### [What is being asked]
Could you please count how many lines in the data below hold the string "their"? Reply with only the number.

++++++++

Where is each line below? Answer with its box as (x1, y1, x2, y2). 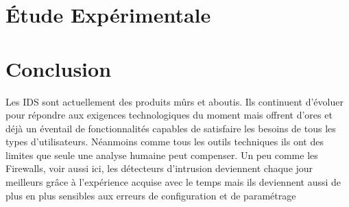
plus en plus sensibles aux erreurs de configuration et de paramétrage (5, 188, 296, 202)
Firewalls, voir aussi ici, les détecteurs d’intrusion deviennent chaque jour (5, 161, 313, 175)
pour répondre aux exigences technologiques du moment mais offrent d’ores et (5, 108, 333, 122)
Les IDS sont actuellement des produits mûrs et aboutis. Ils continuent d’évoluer (5, 94, 344, 108)
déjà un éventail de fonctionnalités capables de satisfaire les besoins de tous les (5, 121, 336, 135)
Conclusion (5, 54, 112, 82)
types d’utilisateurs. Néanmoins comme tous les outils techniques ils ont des (5, 134, 324, 149)
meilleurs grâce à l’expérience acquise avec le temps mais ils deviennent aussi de (5, 175, 341, 189)
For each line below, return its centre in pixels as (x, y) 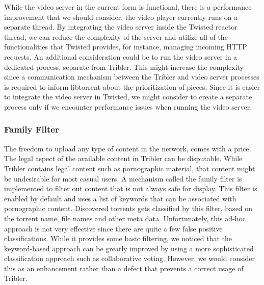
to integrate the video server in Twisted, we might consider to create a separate (128, 97)
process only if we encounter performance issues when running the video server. (128, 106)
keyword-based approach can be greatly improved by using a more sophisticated (129, 248)
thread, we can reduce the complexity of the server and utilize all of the (116, 36)
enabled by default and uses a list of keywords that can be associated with (120, 198)
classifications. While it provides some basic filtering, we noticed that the (118, 238)
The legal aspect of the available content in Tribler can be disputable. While (123, 158)
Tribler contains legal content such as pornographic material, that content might (130, 168)
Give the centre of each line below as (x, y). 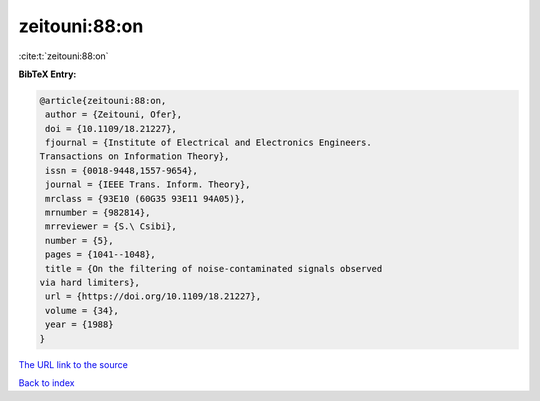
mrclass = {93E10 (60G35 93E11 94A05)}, (145, 198)
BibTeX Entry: (47, 74)
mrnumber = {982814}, (98, 213)
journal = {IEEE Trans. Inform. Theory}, (148, 184)
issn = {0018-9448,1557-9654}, (122, 170)
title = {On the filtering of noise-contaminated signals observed (214, 268)
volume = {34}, (82, 310)
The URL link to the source (73, 364)
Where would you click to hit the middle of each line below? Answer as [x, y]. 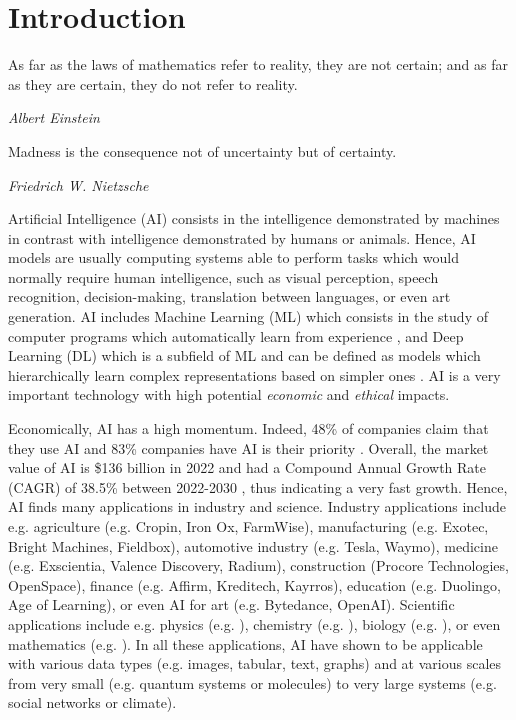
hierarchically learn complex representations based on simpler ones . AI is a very [254, 374]
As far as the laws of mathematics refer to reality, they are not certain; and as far [258, 64]
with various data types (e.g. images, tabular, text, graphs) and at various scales [255, 663]
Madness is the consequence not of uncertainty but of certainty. [202, 150]
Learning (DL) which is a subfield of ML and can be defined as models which [244, 355]
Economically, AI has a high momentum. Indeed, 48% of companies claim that [248, 428]
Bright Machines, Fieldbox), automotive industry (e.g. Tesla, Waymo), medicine [253, 545]
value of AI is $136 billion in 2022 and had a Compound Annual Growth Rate [247, 467]
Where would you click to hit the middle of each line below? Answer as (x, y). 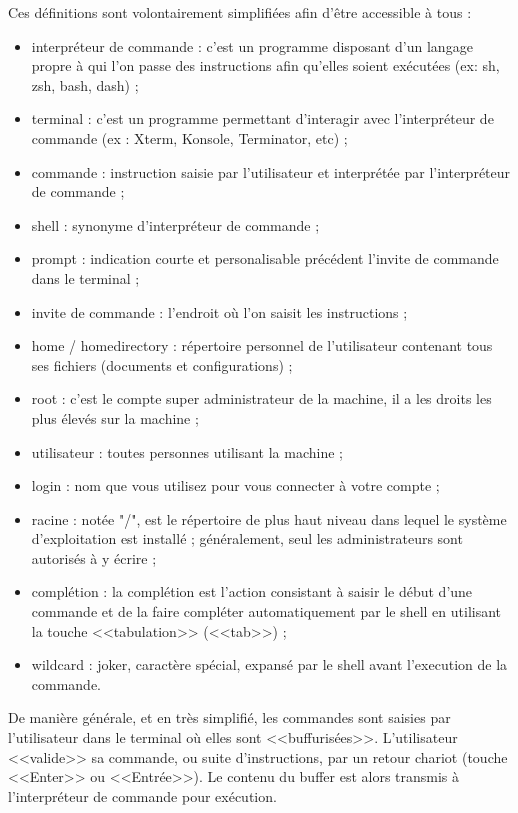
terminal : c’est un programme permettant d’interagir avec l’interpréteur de (262, 118)
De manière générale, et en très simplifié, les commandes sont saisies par (229, 717)
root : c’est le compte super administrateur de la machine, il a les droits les (261, 398)
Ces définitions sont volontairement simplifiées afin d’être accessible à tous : (240, 12)
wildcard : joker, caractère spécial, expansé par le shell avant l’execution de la (269, 664)
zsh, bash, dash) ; (85, 84)
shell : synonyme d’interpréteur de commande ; (175, 224)
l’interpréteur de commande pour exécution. (142, 795)
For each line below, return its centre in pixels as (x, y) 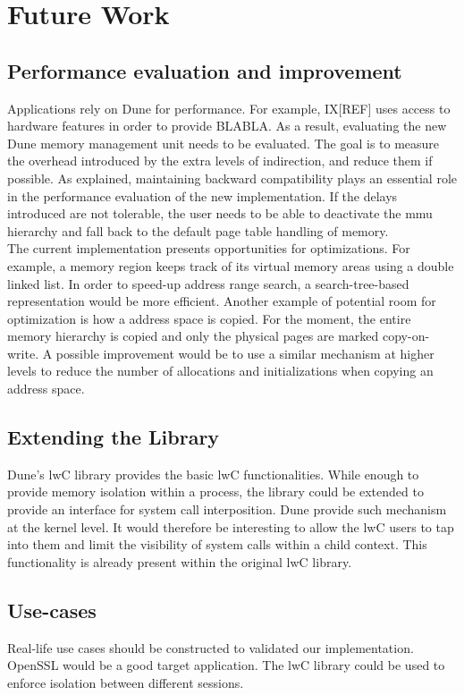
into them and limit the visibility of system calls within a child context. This (217, 544)
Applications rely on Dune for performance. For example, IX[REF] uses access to (229, 108)
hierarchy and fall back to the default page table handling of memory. (198, 230)
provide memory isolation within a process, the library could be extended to (215, 492)
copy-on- (406, 336)
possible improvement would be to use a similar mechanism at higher (245, 353)
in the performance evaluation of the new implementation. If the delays (202, 195)
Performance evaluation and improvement (205, 70)
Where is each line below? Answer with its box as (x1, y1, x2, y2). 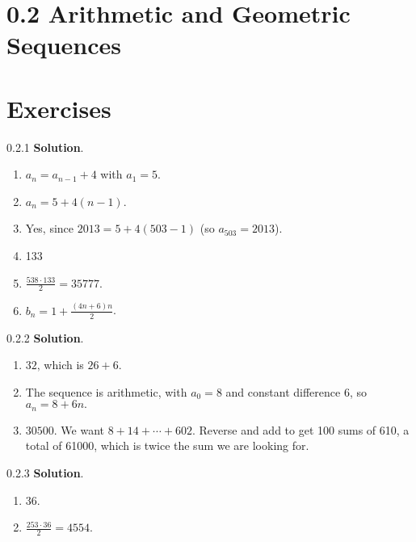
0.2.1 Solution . (6, 138, 84, 155)
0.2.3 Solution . (6, 464, 84, 481)
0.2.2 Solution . (6, 329, 84, 346)
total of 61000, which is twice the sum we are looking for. (25, 437, 309, 454)
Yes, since (25, 220, 74, 237)
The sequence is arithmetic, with (25, 383, 187, 400)
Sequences (6, 28, 121, 61)
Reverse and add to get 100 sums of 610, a (199, 421, 410, 438)
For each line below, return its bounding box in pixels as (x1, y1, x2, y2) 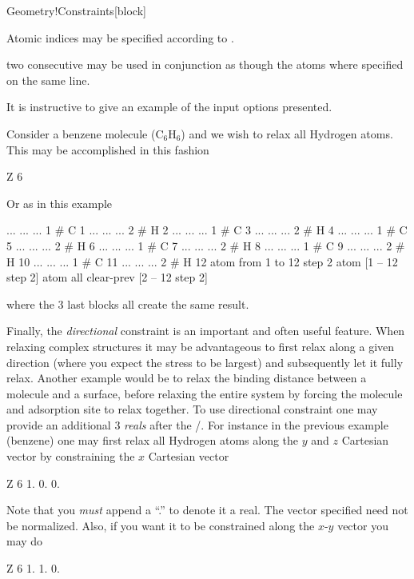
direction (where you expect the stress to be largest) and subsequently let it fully (6, 353, 404, 370)
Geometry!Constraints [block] (6, 2, 146, 18)
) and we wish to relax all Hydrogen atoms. (181, 125, 393, 142)
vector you (337, 517, 388, 533)
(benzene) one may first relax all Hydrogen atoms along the (6, 432, 299, 449)
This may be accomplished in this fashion (6, 141, 209, 158)
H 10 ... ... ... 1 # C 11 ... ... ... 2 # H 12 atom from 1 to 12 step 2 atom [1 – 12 (6, 253, 398, 270)
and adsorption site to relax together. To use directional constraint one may (6, 401, 378, 417)
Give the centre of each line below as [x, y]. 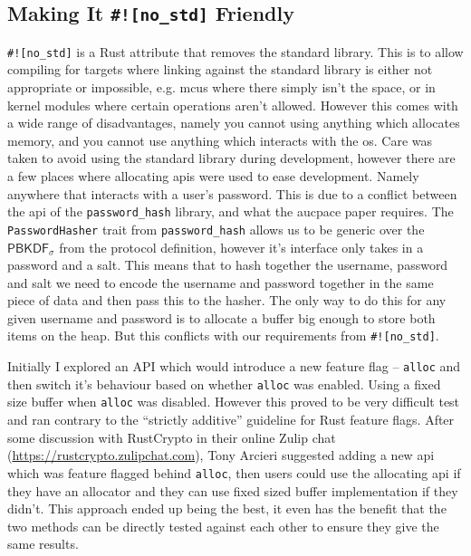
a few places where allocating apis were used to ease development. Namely [213, 176]
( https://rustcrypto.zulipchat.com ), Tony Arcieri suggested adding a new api [221, 455]
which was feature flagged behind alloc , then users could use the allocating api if [234, 472]
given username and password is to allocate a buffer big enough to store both [221, 317]
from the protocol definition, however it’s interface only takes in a [241, 247]
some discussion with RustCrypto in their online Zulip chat [172, 437]
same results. [43, 544]
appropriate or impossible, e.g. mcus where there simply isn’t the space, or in [221, 87]
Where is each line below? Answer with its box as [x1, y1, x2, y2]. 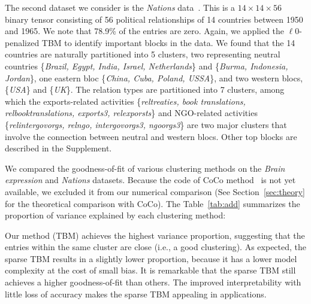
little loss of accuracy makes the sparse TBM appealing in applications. [5, 287, 267, 300]
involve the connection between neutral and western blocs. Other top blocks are [5, 130, 297, 142]
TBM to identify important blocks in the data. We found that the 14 [41, 36, 295, 48]
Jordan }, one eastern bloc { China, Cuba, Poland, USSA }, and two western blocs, [5, 71, 303, 84]
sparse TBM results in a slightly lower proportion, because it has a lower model [5, 252, 297, 265]
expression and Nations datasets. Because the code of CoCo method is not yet [5, 174, 296, 186]
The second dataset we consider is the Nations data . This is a [5, 1, 235, 13]
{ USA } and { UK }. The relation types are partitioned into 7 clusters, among [5, 83, 285, 96]
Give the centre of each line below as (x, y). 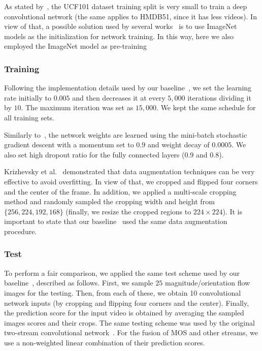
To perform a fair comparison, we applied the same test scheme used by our (122, 273)
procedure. (21, 231)
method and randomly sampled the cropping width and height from (109, 201)
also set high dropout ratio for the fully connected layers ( (94, 154)
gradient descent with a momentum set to (69, 145)
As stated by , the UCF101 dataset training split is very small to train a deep (126, 6)
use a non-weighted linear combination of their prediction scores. (105, 342)
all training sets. (29, 117)
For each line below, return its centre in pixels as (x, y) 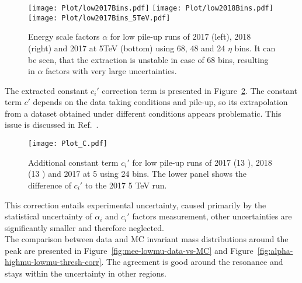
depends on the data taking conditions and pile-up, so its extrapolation (160, 102)
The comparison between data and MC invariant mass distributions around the (147, 239)
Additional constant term (73, 162)
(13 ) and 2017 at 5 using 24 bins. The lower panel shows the (138, 174)
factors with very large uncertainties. (111, 71)
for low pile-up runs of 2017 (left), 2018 (180, 36)
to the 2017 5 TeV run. (126, 185)
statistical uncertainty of (48, 216)
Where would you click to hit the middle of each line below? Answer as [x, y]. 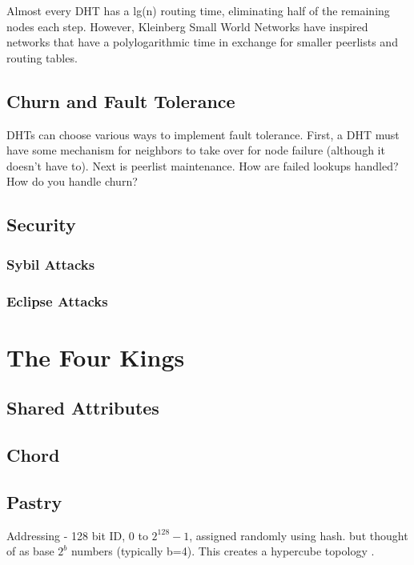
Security [41, 224]
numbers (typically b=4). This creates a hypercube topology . [223, 551]
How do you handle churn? [72, 181]
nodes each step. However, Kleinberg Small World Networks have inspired [187, 26]
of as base [30, 551]
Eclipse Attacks [57, 301]
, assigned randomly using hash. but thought [299, 535]
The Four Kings [96, 357]
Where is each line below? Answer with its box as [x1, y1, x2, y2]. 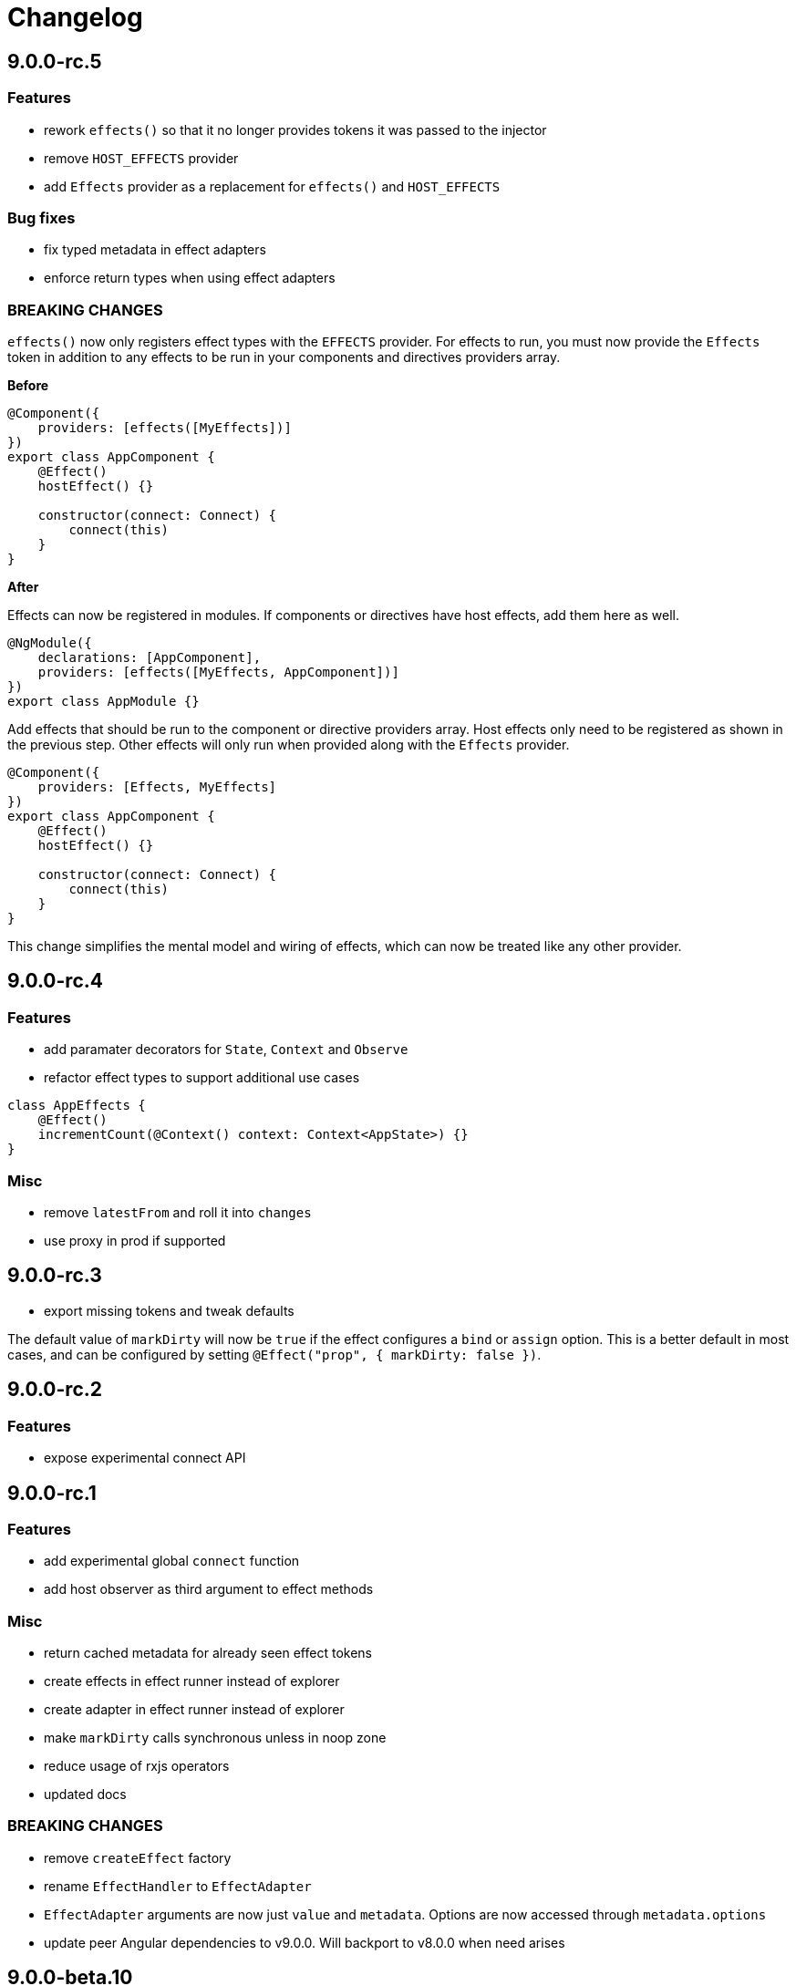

++++++++

### [Your solution]
2